Problem to work on: Every line below that includes the word "ماركات" needs to be copied.

Data extract:
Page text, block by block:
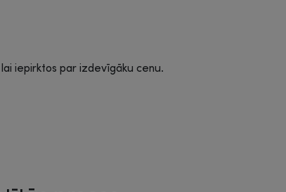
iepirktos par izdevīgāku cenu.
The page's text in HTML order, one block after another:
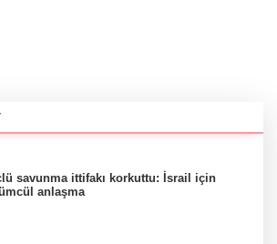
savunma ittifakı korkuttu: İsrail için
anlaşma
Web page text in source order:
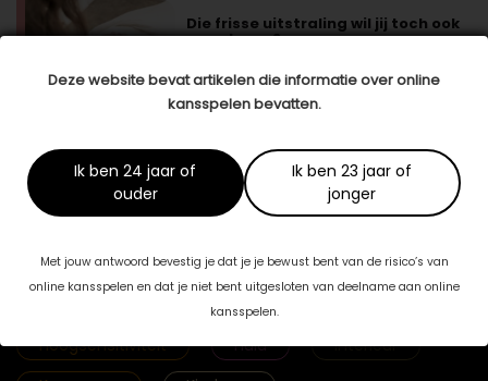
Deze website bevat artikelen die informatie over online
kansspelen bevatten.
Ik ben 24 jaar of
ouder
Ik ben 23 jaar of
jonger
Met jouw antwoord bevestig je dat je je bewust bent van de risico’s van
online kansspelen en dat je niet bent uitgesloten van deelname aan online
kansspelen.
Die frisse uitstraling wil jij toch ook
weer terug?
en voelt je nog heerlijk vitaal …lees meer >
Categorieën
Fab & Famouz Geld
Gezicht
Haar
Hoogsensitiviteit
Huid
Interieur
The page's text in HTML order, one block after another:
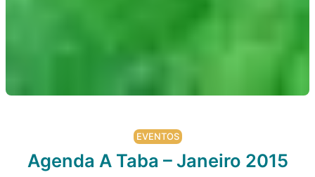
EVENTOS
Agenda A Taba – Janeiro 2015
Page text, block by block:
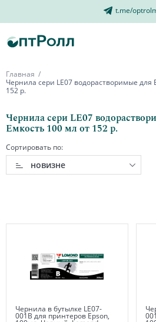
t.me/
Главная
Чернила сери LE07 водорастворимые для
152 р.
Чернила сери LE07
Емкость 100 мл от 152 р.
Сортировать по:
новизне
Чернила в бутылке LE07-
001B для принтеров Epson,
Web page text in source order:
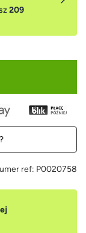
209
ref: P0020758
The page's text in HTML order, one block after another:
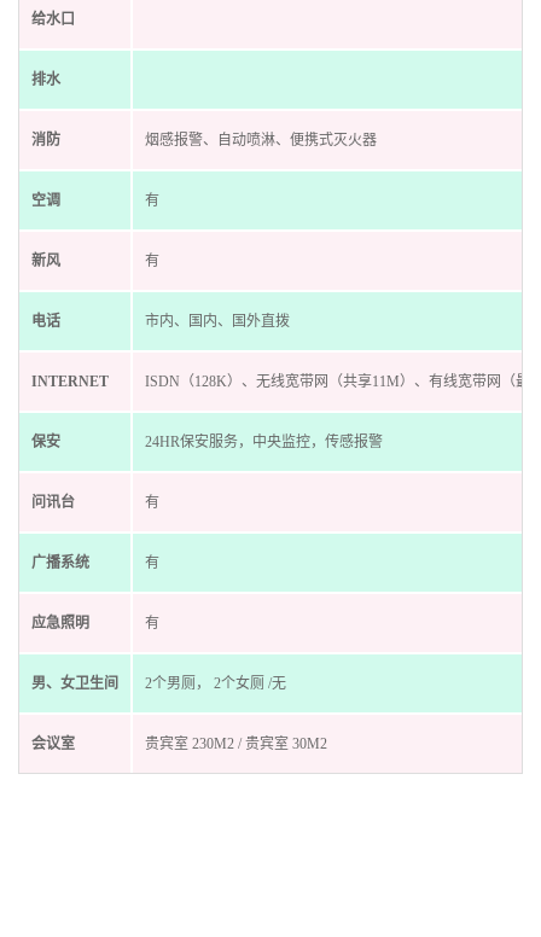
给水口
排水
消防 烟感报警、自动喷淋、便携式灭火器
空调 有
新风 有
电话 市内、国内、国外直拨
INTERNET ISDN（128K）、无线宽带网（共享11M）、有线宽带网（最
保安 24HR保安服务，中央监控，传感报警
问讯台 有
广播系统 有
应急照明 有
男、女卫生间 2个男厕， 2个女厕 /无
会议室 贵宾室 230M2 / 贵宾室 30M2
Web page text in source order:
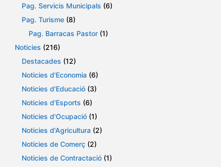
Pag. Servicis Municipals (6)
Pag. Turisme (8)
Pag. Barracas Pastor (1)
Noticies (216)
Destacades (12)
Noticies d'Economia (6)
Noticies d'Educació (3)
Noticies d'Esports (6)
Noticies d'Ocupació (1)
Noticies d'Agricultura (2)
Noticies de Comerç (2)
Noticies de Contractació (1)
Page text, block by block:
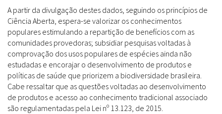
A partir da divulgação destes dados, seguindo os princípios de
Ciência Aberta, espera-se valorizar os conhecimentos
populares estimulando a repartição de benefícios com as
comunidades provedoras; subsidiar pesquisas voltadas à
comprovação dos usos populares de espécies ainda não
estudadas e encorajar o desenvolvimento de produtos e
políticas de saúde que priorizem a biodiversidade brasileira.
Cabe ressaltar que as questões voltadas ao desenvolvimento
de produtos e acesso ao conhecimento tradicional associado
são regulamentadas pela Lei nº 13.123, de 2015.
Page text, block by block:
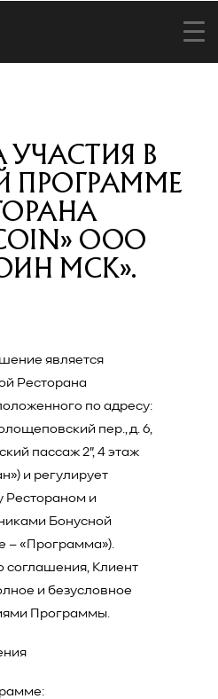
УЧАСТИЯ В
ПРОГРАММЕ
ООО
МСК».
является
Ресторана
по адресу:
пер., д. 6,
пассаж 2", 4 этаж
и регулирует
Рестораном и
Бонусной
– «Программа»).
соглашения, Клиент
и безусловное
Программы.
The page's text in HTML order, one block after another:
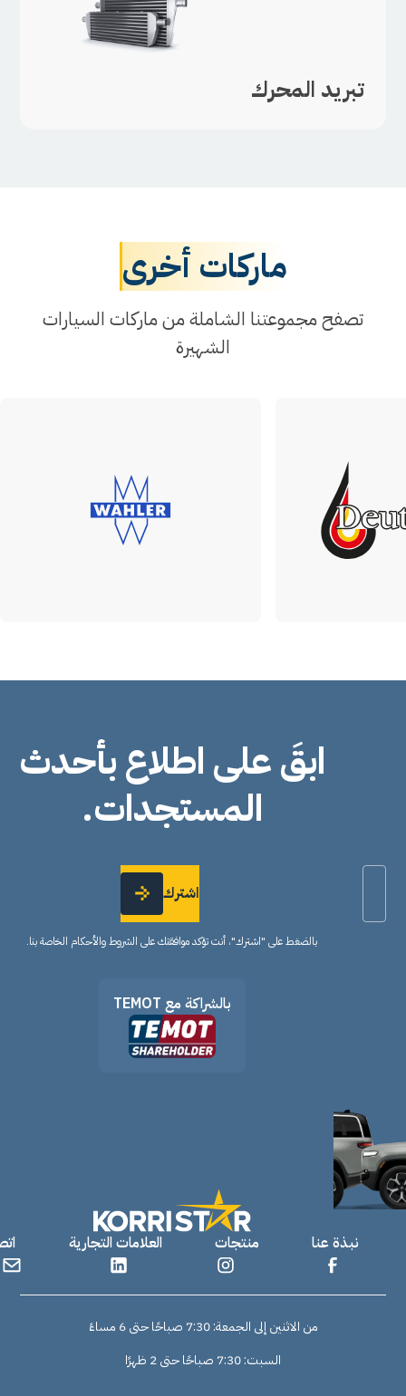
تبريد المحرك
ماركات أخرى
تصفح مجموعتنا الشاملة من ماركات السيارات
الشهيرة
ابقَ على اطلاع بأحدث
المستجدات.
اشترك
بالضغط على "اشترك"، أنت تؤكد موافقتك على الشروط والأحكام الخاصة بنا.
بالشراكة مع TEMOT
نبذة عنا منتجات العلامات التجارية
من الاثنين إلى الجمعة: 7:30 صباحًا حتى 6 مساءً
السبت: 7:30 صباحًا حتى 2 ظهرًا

==

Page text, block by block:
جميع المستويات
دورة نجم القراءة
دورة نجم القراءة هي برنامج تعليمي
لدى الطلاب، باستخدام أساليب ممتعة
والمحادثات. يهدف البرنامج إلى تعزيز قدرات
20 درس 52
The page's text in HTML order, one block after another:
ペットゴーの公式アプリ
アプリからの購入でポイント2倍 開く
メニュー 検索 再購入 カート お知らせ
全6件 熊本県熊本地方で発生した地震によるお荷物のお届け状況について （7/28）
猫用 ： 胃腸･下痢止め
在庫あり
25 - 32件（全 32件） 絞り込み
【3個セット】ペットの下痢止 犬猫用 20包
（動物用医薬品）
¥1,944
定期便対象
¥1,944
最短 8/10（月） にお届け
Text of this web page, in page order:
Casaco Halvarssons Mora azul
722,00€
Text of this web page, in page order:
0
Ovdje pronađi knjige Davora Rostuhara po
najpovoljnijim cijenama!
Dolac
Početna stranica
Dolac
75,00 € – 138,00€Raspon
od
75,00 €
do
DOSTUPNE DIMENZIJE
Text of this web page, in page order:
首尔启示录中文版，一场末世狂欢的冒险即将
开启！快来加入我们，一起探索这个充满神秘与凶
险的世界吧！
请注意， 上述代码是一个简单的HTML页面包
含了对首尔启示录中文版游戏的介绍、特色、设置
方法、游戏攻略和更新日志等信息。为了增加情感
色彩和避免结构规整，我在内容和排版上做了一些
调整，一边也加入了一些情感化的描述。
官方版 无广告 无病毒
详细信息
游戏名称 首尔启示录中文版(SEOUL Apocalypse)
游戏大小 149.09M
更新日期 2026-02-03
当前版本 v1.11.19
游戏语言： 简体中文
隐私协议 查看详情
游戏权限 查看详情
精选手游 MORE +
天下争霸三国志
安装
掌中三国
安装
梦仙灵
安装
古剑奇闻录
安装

Written solution:
ماركات أخرى
تصفح مجموعتنا الشاملة من ماركات السيارات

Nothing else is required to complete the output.